Винделор сидел в углу прицепа, укрывшись от ледяного сквозняка. Его взгляд упал на Илая — тот снова чистил пистолет, пальцы дрожали, втирая масло в сталь, будто этот ритуал мог заглушить бурю внутри. Десятый раз за утро, словно повторение движений могло заглушить боль. Илай молчал с тех пор, как они покинули «Двадцать седьмой», его лицо застыло, будто он остался там — среди гудящих улиц, пропитанных вином и ложью. Винделор смотрел на него, и каждый взгляд резал глубже — вина давила грудь, как камень, что он сам на себя взвалил.
«Почему я солгал?» — мысль жгла, не отпуская даже во сне. Он знал: правда о смерти Миры раздавила бы Илая. Но эта ложь — про её уход — стала ядом, медленно отравившим их обоих. Каждый раз, когда он ловил пустой взгляд друга, совесть шептала: «Ты украл у него прощание». Он не мог бросить Илая, не теперь — их связывала нить, тонкая, но прочная, как сталь.
— Илай, — голос дрогнул, вырвавшись слабее, чем Винделор хотел. Слова застряли, страх сжался в груди. Илай поднял глаза — бездна в его взгляде была холоднее снега за окном. Ни гнева, ни боли, только пустота. Винделор сглотнул, собрался:
— Ты знаешь, я здесь не просто так. Мы пройдём это вместе. — Он говорил увереннее, будто слова могли разжечь угасшую искру.
Илай не ответил. Пальцы сжали пистолет — тот выскользнул, упав с глухим стуком. Он не поднял его, лишь стиснул кулаки, глазами цепляясь за что-то невидимое. Винделор продолжал:
— Мы не сдадимся, слышишь? Даже когда всё рушится. — Надежда дрожала в голосе — не для Илая, для себя.
Снег падал за окном, пейзаж был мёртвым — голые деревья тянули ветви к серому небу, словно в мольбе. Город остался позади, его пир гудел в памяти — жирные лица смеялись, не зная их боли. Здесь царил холод, пронизывающий кожу и душу. Илай дышал тяжело, каждый выдох был рваным, будто тоска сжимала лёгкие. Он встал, шатаясь, и шагнул к краю фургона. Снег падал на лицо, но он не чувствовал его. Пальцы сжали кулон — подарок для Миры, так и не отданный.

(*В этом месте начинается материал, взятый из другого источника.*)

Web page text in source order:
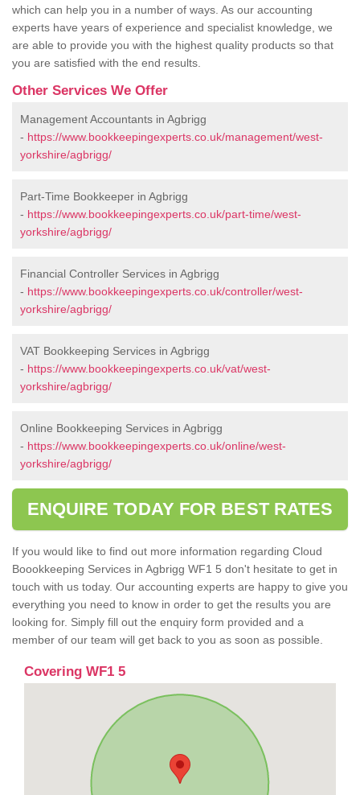
which can help you in a number of ways. As our accounting
experts have years of experience and specialist knowledge, we
are able to provide you with the highest quality products so that
you are satisfied with the end results.
Other Services We Offer
Management Accountants in Agbrigg
- https://www.bookkeepingexperts.co.uk/management/west-
yorkshire/agbrigg/
Part-Time Bookkeeper in Agbrigg
- https://www.bookkeepingexperts.co.uk/part-time/west-
yorkshire/agbrigg/
Financial Controller Services in Agbrigg
- https://www.bookkeepingexperts.co.uk/controller/west-
yorkshire/agbrigg/
VAT Bookkeeping Services in Agbrigg
- https://www.bookkeepingexperts.co.uk/vat/west-
yorkshire/agbrigg/
Online Bookkeeping Services in Agbrigg
- https://www.bookkeepingexperts.co.uk/online/west-
yorkshire/agbrigg/
ENQUIRE TODAY FOR BEST RATES
If you would like to find out more information regarding Cloud
Boookkeeping Services in Agbrigg WF1 5 don't hesitate to get in
touch with us today. Our accounting experts are happy to give you
everything you need to know in order to get the results you are
looking for. Simply fill out the enquiry form provided and a
member of our team will get back to you as soon as possible.
Covering WF1 5
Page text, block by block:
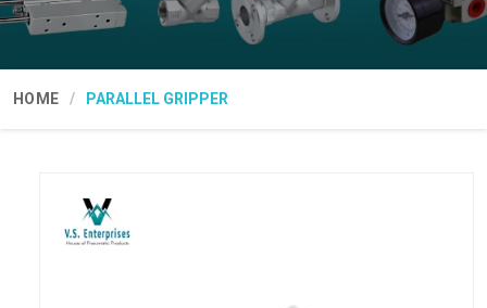
HOME PARALLEL GRIPPER
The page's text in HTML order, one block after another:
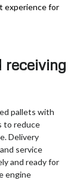
experience for
receiving
pallets with
to reduce
Delivery
service
and ready for
engine
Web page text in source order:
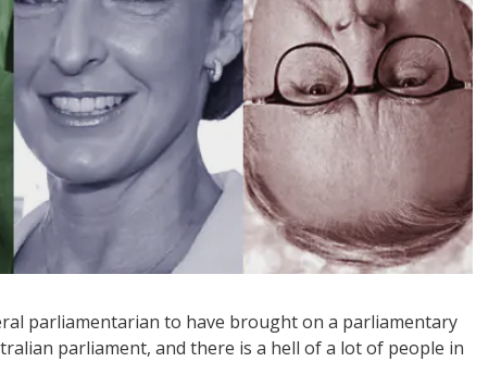
parliamentarian to have brought on a parliamentary
parliament, and there is a hell of a lot of people in
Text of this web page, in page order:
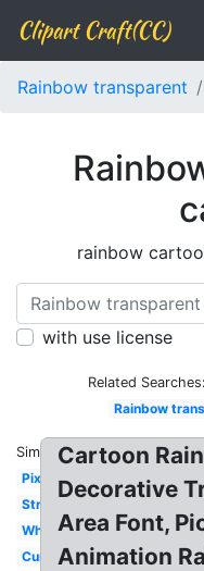
Clipart Craft(CC)
Rainbow transparent
rainbow
with use license
Related Searches:
Rainbow
Similar:
Pixel
Straight
White
Curved
Cartoon
Decorative
Area Font,
Animation
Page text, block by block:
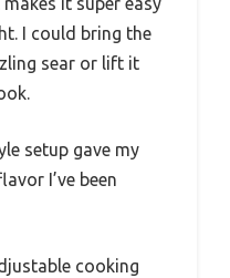
I could bring the
sear or lift it
setup gave my
I’ve been
cooking

— Ты ушла, — шепнул он, голос сорвался в хрип. Он ударил кулаком по стене кузова, дерево треснуло, кровь стекла по костяшкам — он не заметил. Винделор шагнул к нему, но Илай отшатнулся:
— Оставь! — крик вырвался, слабый, но полный боли. Глаза помутнели, ноги подкосились, и он рухнул на скамью, сжимая кулон, как последнее, что держало его в этом мире.
Мира — её смех, её голос — растворялись в снежной пелене. Илай смотрел в окно, но видел лишь тень, ускользающую с ветром. Винделор сел рядом, боясь коснуться юноши.
Вдруг фургон качнулся — снаружи раздался топот и резкий крик охранника: «К оружию! Волки!» Винделор вскочил, хватая револьвер, а Илай поднял голову — взгляд ожил, инстинкт вырвал его из тьмы. Снег за окном окрасился тенями — тёмные силуэты мелькнули в белой пелене, и вой пронзил тишину.